1. Introduction to Robotics (5 lectures)
   History of robotics, notion of motion coordination, programming paradigm, computer-controlled robot systems, robot trajectory, control, and sensing. Robotic applications, petroleum exploration, nano/micro technology and mechanisms, under-water, robotic surgery, and space.

2. Linear algebra for robotic motion (5 lectures)
   Frame, linear operators, translation, rotation, properties.

3. Motion coordination systems (10 lectures)
   Geometric model, inverse model, examples of 3 and 6 dof arms, and effector representation.

4. Robot programming (6 lectures)
   Val II Robot Programming with examples.

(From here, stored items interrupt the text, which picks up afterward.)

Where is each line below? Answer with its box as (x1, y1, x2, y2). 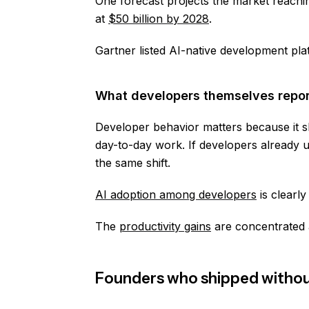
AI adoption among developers (95, 188, 257, 201)
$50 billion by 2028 (108, 12, 209, 26)
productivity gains (119, 219, 211, 233)
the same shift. (95, 156, 170, 170)
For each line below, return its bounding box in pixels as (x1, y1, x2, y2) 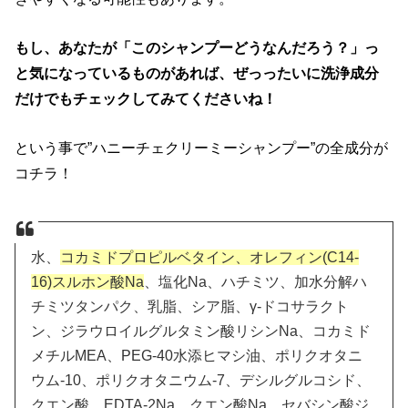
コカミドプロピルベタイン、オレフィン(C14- (60, 250, 360, 266)
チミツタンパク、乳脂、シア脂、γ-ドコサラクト (31, 299, 350, 315)
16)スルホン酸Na (31, 274, 145, 291)
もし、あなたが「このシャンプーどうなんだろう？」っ (15, 38, 380, 56)
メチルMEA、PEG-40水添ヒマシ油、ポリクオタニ (31, 348, 363, 364)
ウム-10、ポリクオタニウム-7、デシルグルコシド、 (31, 372, 372, 389)
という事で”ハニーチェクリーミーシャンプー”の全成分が (15, 139, 389, 157)
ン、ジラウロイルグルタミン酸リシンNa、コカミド (31, 323, 372, 340)
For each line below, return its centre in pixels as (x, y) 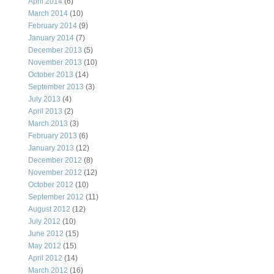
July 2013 (44, 99)
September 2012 (56, 197)
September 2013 (56, 87)
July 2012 (44, 222)
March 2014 (48, 14)
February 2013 (53, 136)
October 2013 (51, 75)
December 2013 (55, 50)
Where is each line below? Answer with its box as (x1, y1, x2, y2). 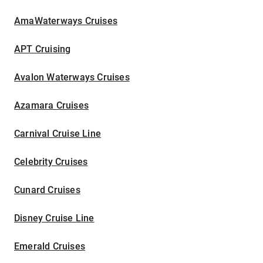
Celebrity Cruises (14, 156, 88, 168)
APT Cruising (14, 43, 71, 55)
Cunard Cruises (14, 184, 80, 196)
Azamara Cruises (14, 100, 89, 112)
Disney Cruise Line (14, 213, 95, 224)
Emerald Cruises (14, 241, 85, 252)
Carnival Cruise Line (14, 128, 101, 140)
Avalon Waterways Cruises (14, 72, 130, 83)
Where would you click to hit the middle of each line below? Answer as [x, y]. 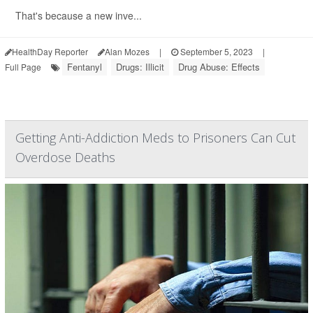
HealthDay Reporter [50, 52]
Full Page [23, 67]
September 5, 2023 [216, 52]
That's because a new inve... [79, 16]
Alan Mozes [127, 52]
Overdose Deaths [65, 158]
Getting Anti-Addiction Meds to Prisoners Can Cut [155, 138]
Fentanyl [85, 67]
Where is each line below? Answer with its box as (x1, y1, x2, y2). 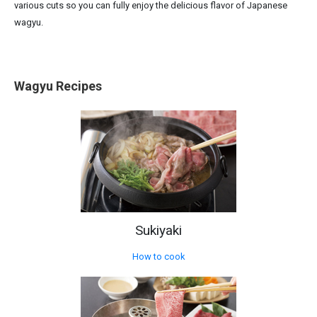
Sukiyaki (135, 221, 182, 238)
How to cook (132, 250, 185, 262)
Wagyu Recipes (14, 78, 102, 93)
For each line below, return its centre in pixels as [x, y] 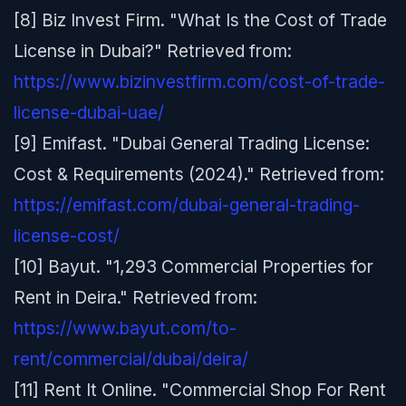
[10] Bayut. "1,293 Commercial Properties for [193, 266]
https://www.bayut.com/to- [125, 328]
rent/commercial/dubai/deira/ [131, 359]
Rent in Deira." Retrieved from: [135, 297]
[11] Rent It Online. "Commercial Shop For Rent [200, 390]
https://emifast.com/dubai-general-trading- [187, 205]
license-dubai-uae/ [89, 112]
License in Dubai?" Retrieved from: [153, 51]
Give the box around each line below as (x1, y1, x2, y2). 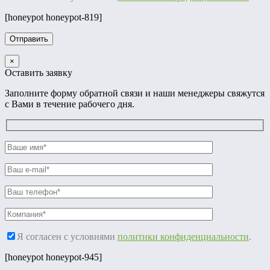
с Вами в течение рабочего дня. (5, 99, 134, 110)
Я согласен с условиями (17, 231, 115, 242)
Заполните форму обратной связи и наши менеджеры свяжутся (5, 88, 265, 99)
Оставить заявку (5, 67, 72, 78)
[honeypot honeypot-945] (5, 251, 102, 262)
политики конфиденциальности (118, 231, 249, 242)
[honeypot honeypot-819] (5, 12, 102, 23)
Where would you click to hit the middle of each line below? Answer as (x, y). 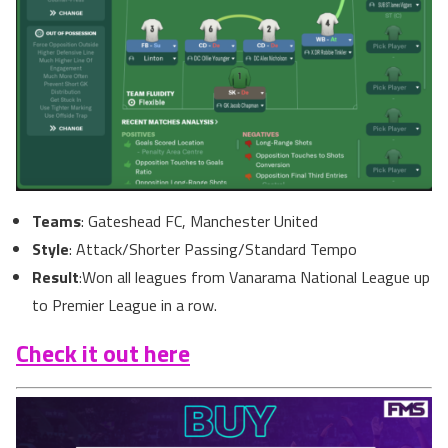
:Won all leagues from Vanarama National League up (254, 276)
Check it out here (103, 352)
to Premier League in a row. (124, 304)
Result (55, 276)
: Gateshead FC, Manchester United (199, 220)
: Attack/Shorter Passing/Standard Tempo (213, 248)
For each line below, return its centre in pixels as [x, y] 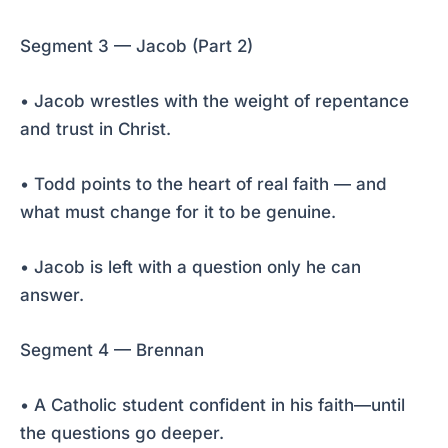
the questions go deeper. [122, 433]
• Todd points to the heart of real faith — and [203, 183]
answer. [52, 295]
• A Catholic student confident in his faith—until [212, 405]
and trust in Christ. [95, 128]
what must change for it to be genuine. [178, 211]
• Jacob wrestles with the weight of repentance [214, 100]
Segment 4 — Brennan [112, 350]
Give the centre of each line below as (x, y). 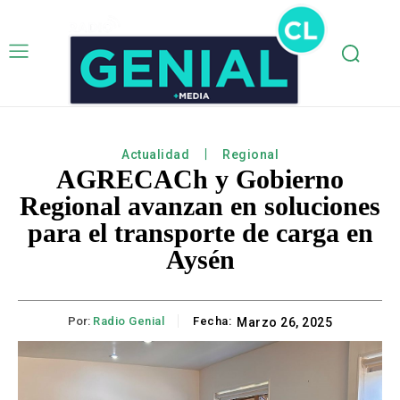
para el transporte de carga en (200, 233)
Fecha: (212, 321)
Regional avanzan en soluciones (200, 206)
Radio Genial (129, 321)
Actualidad (155, 155)
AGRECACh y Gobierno (200, 179)
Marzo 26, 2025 (284, 323)
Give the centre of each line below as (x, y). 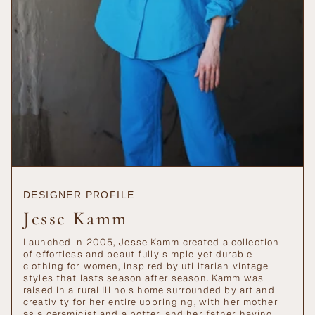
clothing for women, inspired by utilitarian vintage (146, 266)
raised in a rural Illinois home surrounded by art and (149, 290)
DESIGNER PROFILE (79, 195)
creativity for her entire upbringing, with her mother (151, 302)
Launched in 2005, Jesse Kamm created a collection (152, 243)
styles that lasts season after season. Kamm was (143, 278)
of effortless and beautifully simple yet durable (138, 255)
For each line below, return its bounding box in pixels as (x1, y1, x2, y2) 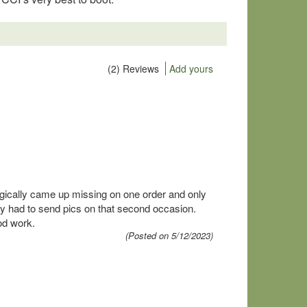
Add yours (169, 62, 213, 75)
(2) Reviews (108, 62, 159, 75)
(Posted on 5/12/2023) (125, 229, 213, 242)
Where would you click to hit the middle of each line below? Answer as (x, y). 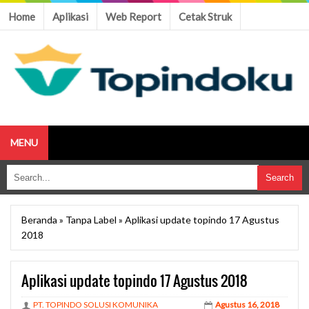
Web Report (133, 17)
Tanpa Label (91, 219)
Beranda (39, 219)
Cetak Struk (205, 17)
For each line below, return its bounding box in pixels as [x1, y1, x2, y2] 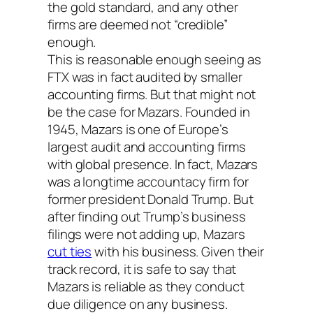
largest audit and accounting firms [48, 137, 246, 156]
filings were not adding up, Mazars [48, 224, 245, 243]
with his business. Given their [92, 242, 265, 261]
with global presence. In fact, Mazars [48, 154, 259, 173]
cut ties [48, 242, 92, 261]
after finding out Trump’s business [48, 207, 246, 226]
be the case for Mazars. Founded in [48, 102, 250, 121]
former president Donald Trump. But [48, 189, 254, 208]
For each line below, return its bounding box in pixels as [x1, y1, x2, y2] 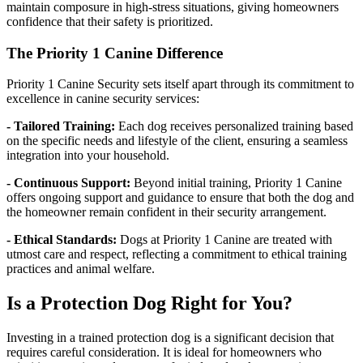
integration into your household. [6, 148, 169, 163]
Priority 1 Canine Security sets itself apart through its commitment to [6, 77, 354, 92]
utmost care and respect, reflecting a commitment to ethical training [6, 247, 347, 262]
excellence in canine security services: [6, 92, 199, 106]
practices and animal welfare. [6, 262, 155, 276]
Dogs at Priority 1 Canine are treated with [117, 233, 332, 247]
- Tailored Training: [6, 119, 115, 134]
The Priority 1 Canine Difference [6, 44, 223, 62]
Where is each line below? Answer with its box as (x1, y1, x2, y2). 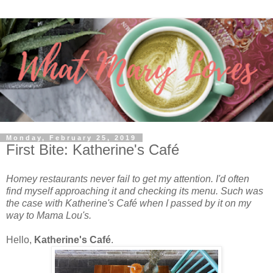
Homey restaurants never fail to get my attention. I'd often (6, 173, 249, 184)
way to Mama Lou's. (6, 210, 94, 221)
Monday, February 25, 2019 (6, 134, 136, 142)
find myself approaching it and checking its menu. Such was (6, 185, 263, 196)
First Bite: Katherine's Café (6, 141, 179, 158)
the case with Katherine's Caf (6, 197, 132, 208)
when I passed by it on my (137, 197, 251, 208)
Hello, (6, 234, 34, 245)
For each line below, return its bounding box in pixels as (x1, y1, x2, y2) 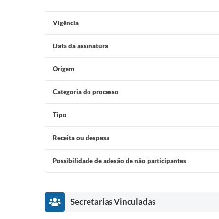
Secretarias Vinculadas (70, 196, 155, 207)
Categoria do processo (53, 88, 119, 96)
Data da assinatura (53, 42, 108, 50)
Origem (53, 65, 74, 73)
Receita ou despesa (53, 133, 109, 142)
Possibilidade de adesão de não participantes (53, 156, 186, 165)
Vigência (53, 19, 79, 27)
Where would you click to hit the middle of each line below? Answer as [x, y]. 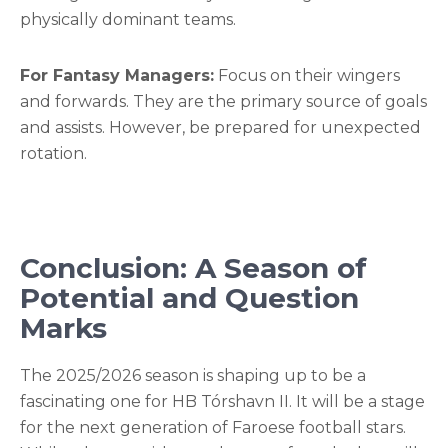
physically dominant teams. [128, 19]
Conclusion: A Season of [193, 268]
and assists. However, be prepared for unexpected [220, 127]
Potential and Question [189, 298]
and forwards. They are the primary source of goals [223, 101]
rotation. [53, 153]
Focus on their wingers [307, 75]
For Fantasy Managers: [117, 75]
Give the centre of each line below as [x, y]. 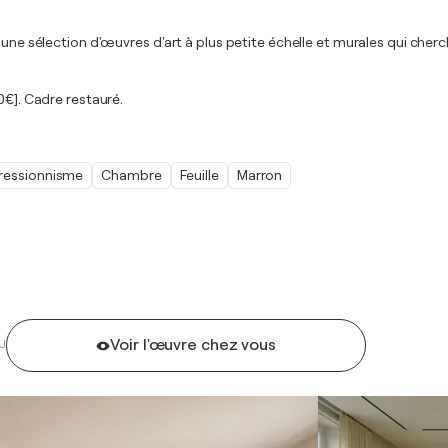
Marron [259, 175]
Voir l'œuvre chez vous [193, 345]
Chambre [131, 175]
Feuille [199, 175]
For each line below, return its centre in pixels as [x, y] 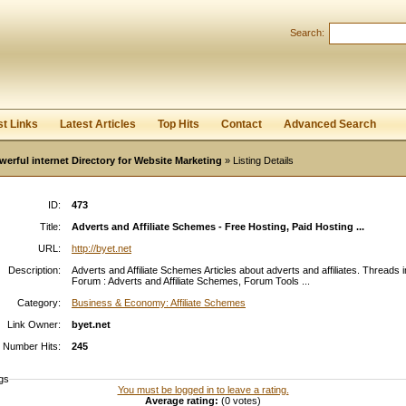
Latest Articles [98, 124]
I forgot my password [119, 76]
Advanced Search [330, 124]
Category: [39, 303]
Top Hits [179, 124]
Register [40, 76]
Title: [50, 227]
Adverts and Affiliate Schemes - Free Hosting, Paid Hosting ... [218, 227]
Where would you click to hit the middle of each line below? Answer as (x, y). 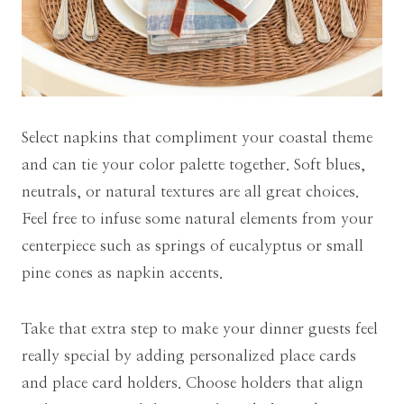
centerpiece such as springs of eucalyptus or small (193, 246)
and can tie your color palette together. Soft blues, (193, 165)
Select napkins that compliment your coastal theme (197, 138)
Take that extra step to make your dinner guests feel (200, 329)
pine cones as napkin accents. (122, 273)
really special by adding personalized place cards (189, 356)
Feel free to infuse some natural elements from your (197, 219)
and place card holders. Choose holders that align (193, 383)
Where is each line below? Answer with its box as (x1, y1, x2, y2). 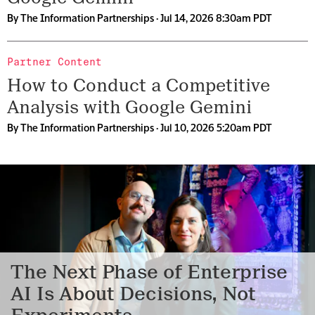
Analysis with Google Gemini (7, 96, 252, 118)
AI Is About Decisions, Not (11, 282, 256, 306)
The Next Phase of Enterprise (11, 260, 288, 284)
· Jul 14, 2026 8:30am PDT (154, 14, 272, 24)
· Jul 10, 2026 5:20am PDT (154, 124, 272, 134)
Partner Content (7, 56, 102, 68)
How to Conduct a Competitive (7, 75, 270, 96)
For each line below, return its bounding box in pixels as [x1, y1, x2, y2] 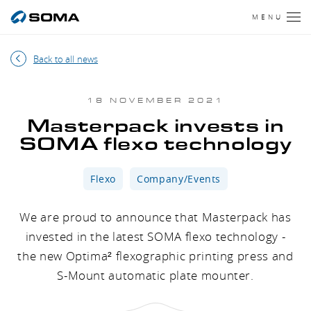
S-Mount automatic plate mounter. [57, 267, 254, 283]
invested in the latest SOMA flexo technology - [25, 228, 286, 244]
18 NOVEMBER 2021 [87, 96, 224, 105]
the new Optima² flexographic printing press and [17, 248, 294, 264]
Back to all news [33, 52, 99, 65]
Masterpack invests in [26, 116, 285, 137]
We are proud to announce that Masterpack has [19, 209, 292, 225]
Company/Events [137, 172, 221, 185]
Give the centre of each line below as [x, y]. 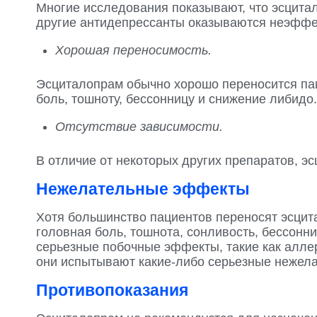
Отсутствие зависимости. [139, 127]
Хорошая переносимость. [133, 50]
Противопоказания [112, 290]
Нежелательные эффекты [143, 189]
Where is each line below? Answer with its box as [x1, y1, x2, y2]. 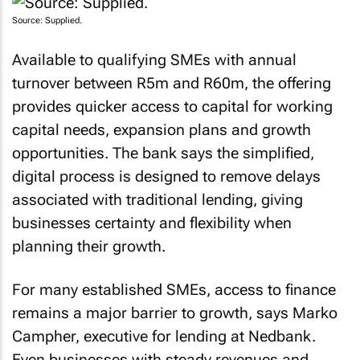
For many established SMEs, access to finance [12, 280, 336, 299]
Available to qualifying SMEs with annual [12, 50, 297, 69]
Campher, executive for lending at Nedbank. [12, 327, 316, 346]
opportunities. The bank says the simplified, [12, 143, 314, 162]
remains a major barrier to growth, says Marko [12, 304, 337, 322]
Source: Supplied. [12, 15, 82, 26]
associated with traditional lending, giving [12, 190, 303, 209]
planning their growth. [12, 236, 166, 256]
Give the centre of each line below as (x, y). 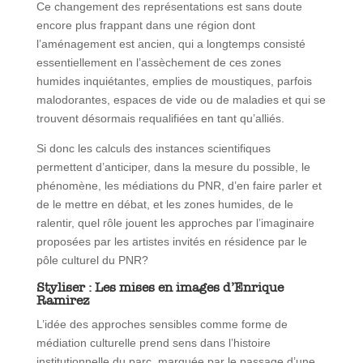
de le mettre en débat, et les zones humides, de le (164, 205)
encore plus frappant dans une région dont (145, 26)
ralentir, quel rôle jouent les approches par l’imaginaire (175, 223)
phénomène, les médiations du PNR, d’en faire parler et (179, 186)
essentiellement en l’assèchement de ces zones (158, 63)
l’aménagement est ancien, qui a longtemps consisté (171, 44)
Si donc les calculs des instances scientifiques (153, 149)
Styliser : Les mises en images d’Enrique (160, 288)
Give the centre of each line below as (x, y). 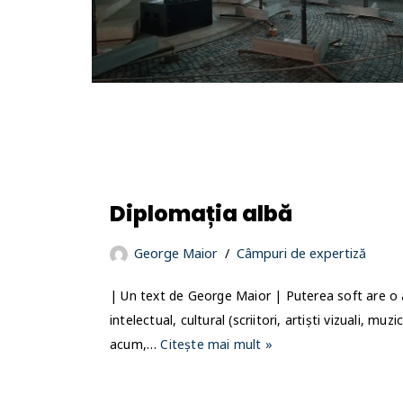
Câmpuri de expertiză (301, 253)
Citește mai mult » (217, 344)
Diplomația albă (201, 213)
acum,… (135, 344)
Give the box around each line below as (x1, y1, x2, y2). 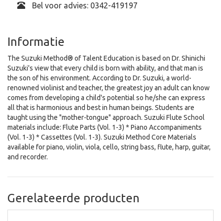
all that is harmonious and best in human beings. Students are (7, 104, 194, 112)
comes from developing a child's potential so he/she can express (7, 94, 205, 102)
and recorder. (7, 153, 48, 161)
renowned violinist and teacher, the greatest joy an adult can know (7, 84, 210, 92)
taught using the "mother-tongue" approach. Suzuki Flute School (7, 113, 205, 122)
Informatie (7, 35, 65, 49)
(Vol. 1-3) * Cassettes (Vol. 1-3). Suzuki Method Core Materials (7, 133, 196, 142)
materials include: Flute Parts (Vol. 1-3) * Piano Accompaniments (7, 123, 202, 132)
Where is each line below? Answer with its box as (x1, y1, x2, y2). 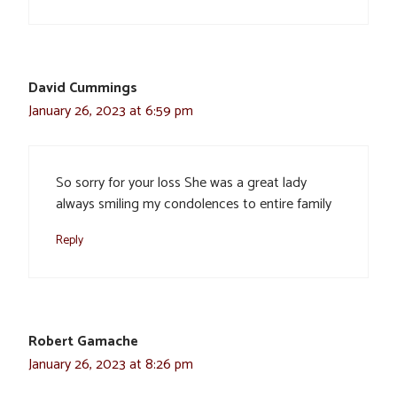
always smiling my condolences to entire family (56, 192, 331, 217)
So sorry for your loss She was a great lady (56, 171, 307, 196)
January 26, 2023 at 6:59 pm (28, 99, 193, 124)
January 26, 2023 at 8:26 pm (28, 353, 193, 378)
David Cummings (28, 76, 137, 101)
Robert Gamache (28, 330, 138, 354)
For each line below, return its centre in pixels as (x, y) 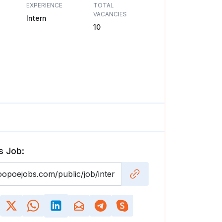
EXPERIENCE (44, 5)
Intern (36, 18)
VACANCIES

5. Trajectory generation and planning (6 lectures)
   Polynomial and discrete trajectories, planning, and examples.

6. Telerobotics (6 lectures)
   Telerobot, network programming, client-server in telerobotics.

7. Autonomous Robotics (9 lectures)
   Reactive, deliberative, and subsumptive architectures. Distributed-intelligence algorithms, Example of Brooks autonomous robots, Herbert, and Tom-and-Jerry.

    

Proposed Projects:

 

1. Design of a mobile Ad-Hoc client-server robot using Stragate Embedded System
2. Design of Robotic Wireless Sensor Network using Stargate Xscale Sensor Network.
3. Design of Wireless WebCam Surveillance using Stargate Xscale Sensor Network.
4. Design of Wireless Robot Control using Stargate Xscale Sensor Network.
5. Design of a Graphical Robot Using Geometric Model using Visual C, MSF DirectX, and Direct 3D.
6. Interfacing of a Graphical Robot to a 6-DOF Master arm using Visual C, MSF DirectX and Direct 3D.
7. Design of Symbolic Tool for the Automatic Design of Graphical Robot Using Geometric Model based on Visual C, MSF DirectX, and Direct 3D.
8. Design of robotic algorithms such as motion coordination and trajectory generation.
9. Free project of your choice

For more information, background, and specification, see:
http://www.ccse.kfupm.edu.sa/ mayez/protection/coe484html.html

 

Working Groups:

The instructor encourages the students to work in groups for reviewing the class lectures, preparation for exams, and discussion (only) of homework problems. Participants receive bonus grades for such activities. The organization of these groups is as follows. Any student with a GPA above 3.0 can be considered as a class leader. Each class leader is encouraged to create a Working Group of 3 or 4 students to review the course material of COE 484. A Bonus will be given to all members of a Working Group for each meeting of the group. Students with a GPA above 3.0 wishing to participate in this activity are pleased to give their name and ID to the instructor. Students wishing to participate as group members may ask the instructor about the class leaders and their groups. The class leader has the responsibility of providing the instructor the list of students who attended a meeting. This list should include the students name, date of meeting, and signatures.